| Work item |
Would you repeat the listing exactly, without any of its images?

| Entries shown |
***
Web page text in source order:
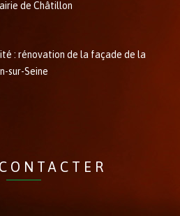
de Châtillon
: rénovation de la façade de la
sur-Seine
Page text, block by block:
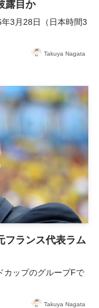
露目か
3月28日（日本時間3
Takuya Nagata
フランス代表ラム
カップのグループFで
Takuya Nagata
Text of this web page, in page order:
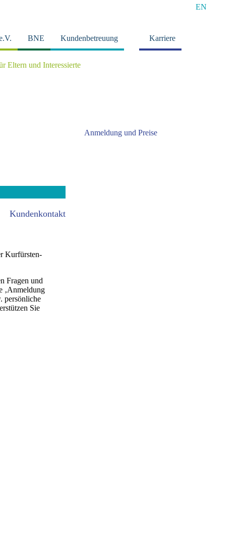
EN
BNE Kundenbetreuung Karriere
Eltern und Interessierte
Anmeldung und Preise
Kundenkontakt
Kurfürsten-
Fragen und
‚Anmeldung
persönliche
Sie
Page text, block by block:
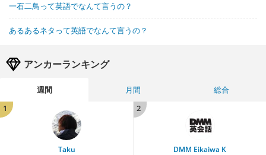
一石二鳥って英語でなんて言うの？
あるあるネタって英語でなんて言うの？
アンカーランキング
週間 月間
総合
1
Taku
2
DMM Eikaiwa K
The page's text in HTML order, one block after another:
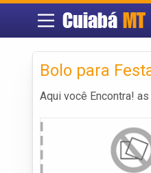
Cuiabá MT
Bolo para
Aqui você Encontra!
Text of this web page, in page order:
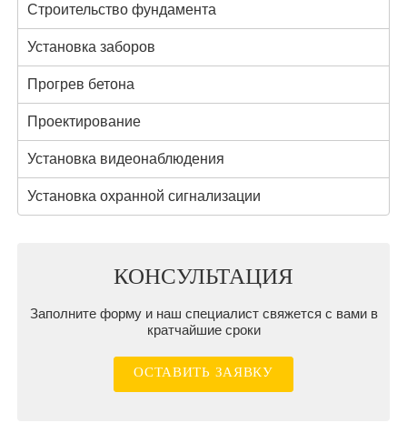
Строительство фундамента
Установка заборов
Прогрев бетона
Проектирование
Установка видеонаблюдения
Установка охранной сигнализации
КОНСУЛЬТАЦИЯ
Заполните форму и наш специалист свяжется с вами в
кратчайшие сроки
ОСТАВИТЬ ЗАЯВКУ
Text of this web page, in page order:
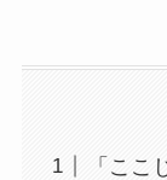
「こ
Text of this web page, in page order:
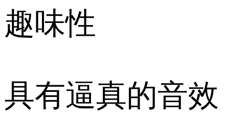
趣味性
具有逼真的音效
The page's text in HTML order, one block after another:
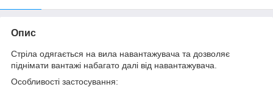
***
| Written solution |
Web page text in source order:
de Châtillon
: rénovation de la façade de la
sur-Seine
Page text, block by block:
露目か
3月28日（日本時間3
Takuya Nagata
フランス代表ラム
カップのグループFで
Takuya Nagata
Text of this web page, in page order:
EN
BNE Kundenbetreuung Karriere
Eltern und Interessierte
Anmeldung und Preise
Kundenkontakt
Kurfürsten-
Fragen und
‚Anmeldung
persönliche
Sie
Page text, block by block:
一石二鳥って英語でなんて言うの？
あるあるネタって英語でなんて言うの？
アンカーランキング
週間 月間
総合
1
Taku
2
DMM Eikaiwa K
The page's text in HTML order, one block after another:
Cuiabá MT
Bolo para
Aqui você Encontra!
Text of this web page, in page order:
Строительство фундамента
Установка заборов
Прогрев бетона
Проектирование
Установка видеонаблюдения
Установка охранной сигнализации
КОНСУЛЬТАЦИЯ
Заполните форму и наш специалист свяжется с вами в
кратчайшие сроки
ОСТАВИТЬ ЗАЯВКУ
Text of this web page, in page order:
「こ
Text of this web page, in page order:
趣味性
具有逼真的音效
The page's text in HTML order, one block after another:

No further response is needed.